Ziel dieser Arbeit ist herauszufinden, wie Schulsozialarbeiter zu einem besser gelungenen Integrationsprozess an Schulen beitragen können, wo Kinder mit Migrationshintergrund Schwierigkeiten erfahren sich anzupassen und sich an dem Schulalltag gerecht zu beteiligen. Im ersten Teil werden wichtige Begriffe erläutert, die zu einem besseren Verständnis der angeführten Fragestellung dienen. Danach konzentriere ich mich auf die spannende Beziehung zwischen Schule und Migration und versuche herauszufinden welche Auswirkungen diese Beziehung auf die Integration von Kindern mit Migrationshintergrund an der Schule haben kann. Im nächsten Kapitel stelle ich die Schulsozialarbeit mit ihren Aufgaben und Methoden vor, wobei der Fokus auf die Rolle der Schulsozialarbeiter als Unterstützungskraft liegt, die Handlungsansätze für die Schaffung einer interkulturellen Verständnis am Standort Schule entwickelt. Als nächstes wird auf die interkulturelle Pädagogik eingegangen mit dem Ziel, neue Impulse und Strategien zu entdecken, die für die Weiterentwicklung und Verankerung interkultureller Bildung hilfreich sein können und somit neue Wege für die Schulsozialarbeit eröffnen, Schülern mit Migrationshintergrund eine gleichberechtigte Teilhabe an dem Bildungssystem zu ermöglichen. Zum Schluss werden die wichtigsten Aussagen zusammengefasst und auf neue Perspektiven für Praxis und Forschung hingewiesen.

2. Begriffsbestimmungen

2.1 Migration

Die aktuelle Statistik von Schuljahr 2017/2018 berichtet, dass von rund 11,0 Millionen Schülern 10,7% Ausländer sind, was eine Zunahme von ca. 5,4% im Vergleich zum letzten Schuljahr entspricht.3 Im allgemeinen Sprachgebrauch verwendet man oft willkürlich die Begriffe „Ausländer” und „Migrant”, obwohl tatsächlich einen Unterschied vorliegt. Diese Differenz basiert auf die Unterscheidung von Kindern, die in Deutschland geboren wurden und diejenigen, die in jungen Jahren nach Deutschland eingewandert sind. Diese Differenzierung ist zwar relevant, wenn statistische Daten erhoben werden, für die vorliegende Arbeit spielt sie dagegen keine wesentliche Rolle. Es wird die folgende Definition von Treibel als Verständnisgrundlage übernommen, die beide Zielgruppen umfasst:

Unter Migration versteht man „der auf Dauer angelegte bzw. Dauerhaft werdende Wechsel in eine andere Gesellschaft bzw. in eine andere Region von einzelnen oder mehreren Menschen”.4

Wenn von Schüler mit Migrationshintergrund die Rede ist, dann werden Kinder und Jugendliche die entweder eine nicht- deutsche Staatsangehörigkeit besitzen oder mindestens ein Elternteil haben, das zugewandert ist, gemeint.

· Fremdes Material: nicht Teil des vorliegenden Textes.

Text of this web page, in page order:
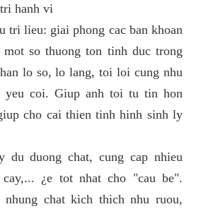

Der Begriff der Migration wird oft in Verbindung mit dem der Kultur gesetzt und das ist nicht ohne vernünftigen Grund. Die zweispaltige Unterscheidung zwischen ‚.Kultur der Migranten‘‘ und ,,Kultur der Aufnahmegesellschaft‘‘ beinhaltet in sich schon Konfliktpotenzial, weil dabei von zwei gegeneinander positionierten Traditionsformen ausgegangen wird, die isoliert voneinander existieren. Dieses Denkmuster setzt dem Integrationsgedanken Grenzen indem die ,,Aufmerksamkeit von strukturellen Problemen der Organisation abzieht und auf externe, kulturelle Determinanten lenkt‘‘.5 Ein rein kulturorientiertes Verständnis von Migration hat in diesem Sinne Konsequenzen für den Integrationsprozess, da es auf Defizitkonstruktionen basiert und die verschiedenen Migrationsformen nicht beachtet. Der Soziologe Hoffmann- Nowotny vertritt dagegen die interessante Theorie, dass es „nicht so sehr darum geht, ob die aufnehmende Gesellschaft die kulturellen Unterschiede akzeptiert, sondern ob sie die zentralen Statuslinien für die Einwanderer öffnet oder sie weitgehend geschlossen hält”.6

2.2 Integration

Genauso vielfältig wie die Migrationsformen sind auch die Arten von Integration, die sich in letzter Zeit etabliert haben.7 In den Sozialwissenschaften spricht man von Prozessen der Assimilation, Eingliederung und Inklusion, was es wiederum schwierig macht, eine konzeptuelle Differenzierung stattfinden zu lassen. Der Begriff der Integration wird auch als ein mehrdeutiger Begriff bezeichnet, da man diesen aus verschiedenen Perspektiven definieren kann und man kein allgemeines Integrationsverständnis durchsetzen kann.8

Integration als soziologisches Konzept beschreibt einen Zustand in dem Stabilität von Beziehungen in einem bestimmten sozialen System angestrebt wird.9 Integration bezeichnet immer ein Prozess und keinen Zustand. Nach dieser Definition existiert ein System von sozioökonomischen, kulturellen und rechtlichen Beziehungen die die neuen „Mitglieder” aufnehmen und somit ein Teil des Ganzen werden.10 Dieses Verständnis von Integration kann man als Sozial-Integration zusammenfassen. Es wird bei der Sozial-Integration auf vier Dimensionen verwiesen- der Erwerb von Wissen und Kompetenzen (Kulturation), die Aufnahme von sozialen Beziehungen (Interaktion), die emotionale Zugehörigkeit (Identifikation) und die strukturelle Integration.11

Da der Schwerpunkt der vorliegenden Arbeit die Institution Schule ist, wird dem Begriff der strukturellen Integration12 große Bedeutung zugemessen. Die zwei meist diskutierten kontroversen Theorieströmungen präsentieren einerseits die assimilationistischen Ansätze und andererseits die pluralistischen Ansätze, beide bezogen vor allem auf die strukturelle Integration von Migranten. Bei dem ersten Modell handelt es sich um Theorien, die die Übernahme und den Erwerb von aufnahmelandspezifische Kompetenzen und Orientierungen als Voraussetzung für eine erfolgreiche Integration definieren, während pluralistische Modelle die Beibehaltung von ethnischen Kompetenzen und Beziehungen der Migranten als entscheidend bezeichnen.13 Diese theoretischen Überlegungen zeigen deutlich die vielschichtige Natur von Integration und bilden somit die Grundlage für die weitere Bearbeitung der Fragestellung.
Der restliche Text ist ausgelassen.